12-06-2009, 09:47 PM
[URL="http://www.dawn.com/wps/wcm/connect/dawn-content-library/dawn/news/world/03-us-struggles-to-get-pakistan-policy-right-ss-02"] US struggles to get Pakistan policy right[/URL]
Quote:WASHINGTON: The Obama administration may be putting out a fire in Afghanistan, but the dynamite factory is next door in nuclear-armed Pakistan, commented Democratic lawmaker Gary Ackerman this week.
.....
'My constituents keep asking? Is it worth risking the lives of those who respond to the fire in a place that may or may not hold a lot of value in and of itself,' Ackerman, a US congressman from New York, told Obama's defense and diplomatic chiefs.
...
'It is a very delicate balancing act,' said Riedel, now with the Brookings Institution think tank. 'You don't change Pakistan's strategic behavior very easily. It is not something that will change in the course of months or years,' he added.
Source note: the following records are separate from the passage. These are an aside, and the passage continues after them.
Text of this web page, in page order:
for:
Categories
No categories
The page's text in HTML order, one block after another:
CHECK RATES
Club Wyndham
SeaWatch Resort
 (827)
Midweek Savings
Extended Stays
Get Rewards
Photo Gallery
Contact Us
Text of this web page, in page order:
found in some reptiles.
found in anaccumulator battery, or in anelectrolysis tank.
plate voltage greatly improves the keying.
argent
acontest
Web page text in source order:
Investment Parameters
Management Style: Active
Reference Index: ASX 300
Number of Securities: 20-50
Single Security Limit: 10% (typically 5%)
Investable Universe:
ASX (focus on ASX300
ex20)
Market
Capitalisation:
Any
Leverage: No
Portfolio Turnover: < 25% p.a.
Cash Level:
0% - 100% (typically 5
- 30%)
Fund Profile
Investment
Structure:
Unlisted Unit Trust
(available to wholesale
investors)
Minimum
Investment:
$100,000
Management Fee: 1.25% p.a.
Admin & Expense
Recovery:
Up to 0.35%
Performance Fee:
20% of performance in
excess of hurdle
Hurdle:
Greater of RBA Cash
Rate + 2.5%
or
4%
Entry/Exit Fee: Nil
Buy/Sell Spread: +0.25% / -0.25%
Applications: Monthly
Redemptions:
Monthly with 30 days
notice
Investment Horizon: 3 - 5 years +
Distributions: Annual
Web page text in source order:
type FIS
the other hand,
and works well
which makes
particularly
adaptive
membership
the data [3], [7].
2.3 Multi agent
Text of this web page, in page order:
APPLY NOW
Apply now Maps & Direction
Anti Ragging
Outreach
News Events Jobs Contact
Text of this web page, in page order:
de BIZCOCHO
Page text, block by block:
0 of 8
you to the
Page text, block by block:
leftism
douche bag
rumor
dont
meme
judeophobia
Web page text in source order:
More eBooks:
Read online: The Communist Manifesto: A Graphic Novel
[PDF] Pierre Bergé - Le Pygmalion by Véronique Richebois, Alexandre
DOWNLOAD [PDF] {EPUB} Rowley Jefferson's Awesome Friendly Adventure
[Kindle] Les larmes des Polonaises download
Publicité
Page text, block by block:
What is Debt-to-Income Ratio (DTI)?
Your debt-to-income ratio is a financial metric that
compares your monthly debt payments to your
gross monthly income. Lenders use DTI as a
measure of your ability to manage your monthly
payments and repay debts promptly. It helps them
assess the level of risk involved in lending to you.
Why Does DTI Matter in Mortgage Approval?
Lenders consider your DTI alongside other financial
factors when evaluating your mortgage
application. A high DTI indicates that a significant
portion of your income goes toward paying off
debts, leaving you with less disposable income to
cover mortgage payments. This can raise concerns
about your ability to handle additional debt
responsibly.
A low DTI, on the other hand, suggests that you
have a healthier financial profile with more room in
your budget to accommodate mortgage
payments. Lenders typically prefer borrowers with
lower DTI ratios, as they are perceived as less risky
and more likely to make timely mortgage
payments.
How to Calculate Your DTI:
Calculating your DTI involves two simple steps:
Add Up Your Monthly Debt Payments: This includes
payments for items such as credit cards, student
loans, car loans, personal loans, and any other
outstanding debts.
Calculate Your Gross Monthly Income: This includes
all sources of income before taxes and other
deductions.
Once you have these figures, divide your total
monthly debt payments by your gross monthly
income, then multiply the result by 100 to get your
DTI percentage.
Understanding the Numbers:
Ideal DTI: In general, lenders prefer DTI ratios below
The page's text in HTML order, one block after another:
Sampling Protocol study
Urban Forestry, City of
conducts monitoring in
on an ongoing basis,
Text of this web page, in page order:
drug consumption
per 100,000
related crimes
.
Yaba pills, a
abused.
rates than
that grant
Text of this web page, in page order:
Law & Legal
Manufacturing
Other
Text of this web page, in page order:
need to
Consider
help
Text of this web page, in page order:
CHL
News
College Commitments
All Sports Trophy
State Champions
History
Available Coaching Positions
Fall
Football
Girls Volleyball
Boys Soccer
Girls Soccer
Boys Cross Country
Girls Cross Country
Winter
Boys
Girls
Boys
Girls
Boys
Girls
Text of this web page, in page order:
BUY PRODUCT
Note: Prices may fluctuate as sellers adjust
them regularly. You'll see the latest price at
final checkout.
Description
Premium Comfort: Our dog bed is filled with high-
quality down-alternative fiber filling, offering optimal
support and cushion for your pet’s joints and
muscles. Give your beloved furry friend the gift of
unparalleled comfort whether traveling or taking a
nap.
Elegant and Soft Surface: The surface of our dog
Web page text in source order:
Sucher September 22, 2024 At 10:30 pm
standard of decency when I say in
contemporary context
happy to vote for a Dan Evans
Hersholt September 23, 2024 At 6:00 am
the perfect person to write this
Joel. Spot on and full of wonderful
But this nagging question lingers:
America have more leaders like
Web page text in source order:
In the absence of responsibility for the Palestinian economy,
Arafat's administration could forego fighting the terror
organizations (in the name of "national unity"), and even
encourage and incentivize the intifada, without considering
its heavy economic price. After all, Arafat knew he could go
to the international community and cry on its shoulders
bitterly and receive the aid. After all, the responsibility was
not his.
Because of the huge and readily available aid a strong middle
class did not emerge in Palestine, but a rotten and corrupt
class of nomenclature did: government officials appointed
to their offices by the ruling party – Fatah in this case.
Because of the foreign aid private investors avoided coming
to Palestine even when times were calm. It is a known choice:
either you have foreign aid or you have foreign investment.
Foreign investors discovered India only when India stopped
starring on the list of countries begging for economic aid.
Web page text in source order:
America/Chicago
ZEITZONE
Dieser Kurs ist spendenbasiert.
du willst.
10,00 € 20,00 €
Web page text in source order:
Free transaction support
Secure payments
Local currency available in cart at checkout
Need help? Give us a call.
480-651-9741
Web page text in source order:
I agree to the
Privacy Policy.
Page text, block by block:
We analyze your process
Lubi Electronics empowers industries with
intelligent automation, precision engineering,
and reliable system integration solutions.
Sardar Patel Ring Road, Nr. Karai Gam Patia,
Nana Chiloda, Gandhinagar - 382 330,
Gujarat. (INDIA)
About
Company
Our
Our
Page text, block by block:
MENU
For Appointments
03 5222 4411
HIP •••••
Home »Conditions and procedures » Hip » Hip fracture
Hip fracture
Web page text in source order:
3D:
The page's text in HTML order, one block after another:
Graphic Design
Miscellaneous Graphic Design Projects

The Pakistanis are rattled by what the United States is doing in Afghanistan, with contradictory positions of not wanting a 'surge' of 30,000 more US forces across the border while also fearing Washington will withdraw too quickly and destabilize the region further. 'So they don't want us to surge or leave, but they also don't want to do more to make America and Nato policy in Afghanistan more likely of any sort of success,' said Robert M. Hathaway, director of the Asia program at the Wilson Center, another Washington-based think tank.
......
For example a proposed $7.5 billion non-military US aid package has been met with bountiful suspicion, particularly from the army, which says it comes with too many conditions. 'They don't seem to want a strategic relationship. They want the money, they want the equipment, but at the end of the day they don't want a relationship that costs them too much,' said Democratic Senator Robert Menendez of New Jersey.